Considered were experiences of the Dvorak keyboard layout (around 1932), the ergonomic layout of Helmut Meier (1954) and some later investigations as well as attempts to have an ideal occupancy calculated by algorithms alone.  Instead of treading only a purely mathematical or purely experimental way, as is the case with previous ergonomic layouts, Neo takes both findings into account and combines these with consideration of the ergonomics and the quickly memorable arrangement of the keys.  Thus, Neo relies on the one hand on statistical surveys, in particular the distribution of letters in German and other languages, and on the other hand on studies on ergonomics by Walter Rohmert, the MARSAN Institute (1979) or Malt (1977).

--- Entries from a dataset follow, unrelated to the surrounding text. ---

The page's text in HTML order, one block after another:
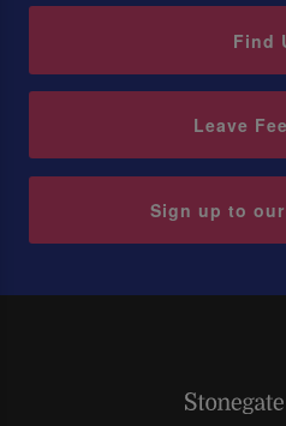
Find
Leave
Sign up to
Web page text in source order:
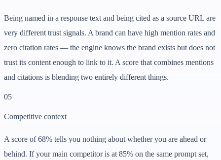
Being named in a response text and being cited as a source URL are
very different trust signals. A brand can have high mention rates and
zero citation rates — the engine knows the brand exists but does not
trust its content enough to link to it. A score that combines mentions
and citations is blending two entirely different things.
05
Competitive context
A score of 68% tells you nothing about whether you are ahead or
behind. If your main competitor is at 85% on the same prompt set,
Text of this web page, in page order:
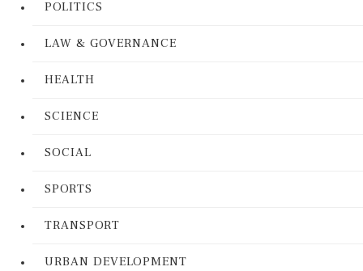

In 2005, Neo 1.1 started thinking about how to arrange the keys that are often needed when programming.  In it are brackets and special characters on the main field with the help of the key Mod3 , which corresponds to the Qwerty caps lock key and the # button and the button Mod4 , which under QWERTY the key Alt Gr and the key < corresponds to reach.

Neo 2 
Release 2, released on March 29, 2010, introduces these changes:

 In the main level, the keys X, J and Q were swapped cyclically.  The X was placed on the left hand so that the frequently used key combinations ,  and  for the commands "Cut", "Copy" and "Paste" are on one hand.  [7]
 The special character level 3 has been completely reworked, as the corresponding shift keys are more accessible.
 The higher levels 4-6 were introduced.

Platforms 
Since late 2006, Neo has been included in Linux as a variant of the German keyboard layout for the X Window System X.Org in all current distributions.

Drivers are downloadable on the project page for common platforms, including Linux, Windows, Mac OS, BSD and Solaris. In addition, free learning software is available for Linux, Windows and Mac OS. The neo-learning software is an official part of the KTouch project.

Under ChromeOS, Neo can be found in the German language settings.

Google's Gboard Keyboard for Android supports Neo2.